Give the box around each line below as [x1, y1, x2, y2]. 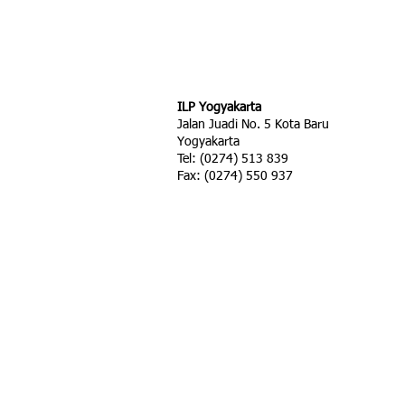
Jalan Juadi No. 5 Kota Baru [177, 118, 329, 131]
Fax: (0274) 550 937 [177, 170, 293, 183]
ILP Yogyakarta [177, 101, 261, 114]
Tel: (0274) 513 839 [177, 153, 288, 165]
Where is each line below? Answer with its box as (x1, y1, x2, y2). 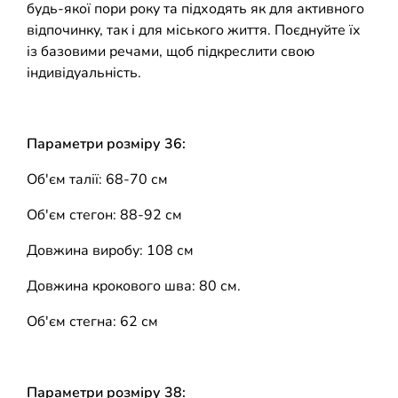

HOW TO COMPLETE THIS TASK: Line by line and exactly, reproduce the span from the line with "ILP Yogyakarta [177, 101, 261, 114]" through the end of the data above, both ends included, with pictures left out.

RESULT OF THIS EXERCISE:
ILP Yogyakarta [177, 101, 261, 114]
Tel: (0274) 513 839 [177, 153, 288, 165]
Where is each line below? Answer with its box as (x1, y1, x2, y2). 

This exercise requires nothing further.